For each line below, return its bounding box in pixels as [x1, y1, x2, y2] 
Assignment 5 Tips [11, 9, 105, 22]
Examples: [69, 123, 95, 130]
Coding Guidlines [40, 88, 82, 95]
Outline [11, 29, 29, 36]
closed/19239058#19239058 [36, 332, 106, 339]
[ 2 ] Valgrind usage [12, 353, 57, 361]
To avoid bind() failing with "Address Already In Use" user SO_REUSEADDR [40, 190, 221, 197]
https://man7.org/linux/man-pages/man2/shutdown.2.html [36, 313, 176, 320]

> **INSTRUCTIONS TO FOLLOW**:
Please give back all of the data exactly as it appears.

> **TASK ANSWER**:
For each line below, return its bounding box in pixels as [x1, y1, x2, y2] 
Assignment 5 Tips [11, 9, 105, 22]
Examples: [69, 123, 95, 130]
Coding Guidlines [40, 88, 82, 95]
Outline [11, 29, 29, 36]
closed/19239058#19239058 [36, 332, 106, 339]
[ 2 ] Valgrind usage [12, 353, 57, 361]
To avoid bind() failing with "Address Already In Use" user SO_REUSEADDR [40, 190, 221, 197]
https://man7.org/linux/man-pages/man2/shutdown.2.html [36, 313, 176, 320]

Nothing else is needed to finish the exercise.